_EXERCISE REQUIREMENTS:_ Below are records; count the lines that contain "which" and give only the total.

_INPUT MATERIAL:_

::::::::

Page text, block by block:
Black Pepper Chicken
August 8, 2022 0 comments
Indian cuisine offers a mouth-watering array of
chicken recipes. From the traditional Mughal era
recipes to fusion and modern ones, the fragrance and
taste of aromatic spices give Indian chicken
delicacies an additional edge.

::::::::

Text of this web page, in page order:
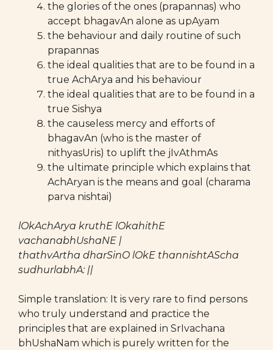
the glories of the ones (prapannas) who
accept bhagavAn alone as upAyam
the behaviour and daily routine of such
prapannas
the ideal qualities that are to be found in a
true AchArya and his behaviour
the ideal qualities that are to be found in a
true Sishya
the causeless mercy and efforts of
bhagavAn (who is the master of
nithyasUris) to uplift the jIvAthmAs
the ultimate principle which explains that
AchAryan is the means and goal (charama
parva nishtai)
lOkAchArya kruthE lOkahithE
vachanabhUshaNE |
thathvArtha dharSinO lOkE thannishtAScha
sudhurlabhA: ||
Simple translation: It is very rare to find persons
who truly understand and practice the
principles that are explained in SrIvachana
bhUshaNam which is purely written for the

::::::::

_WRITTEN RESPONSE:_ 2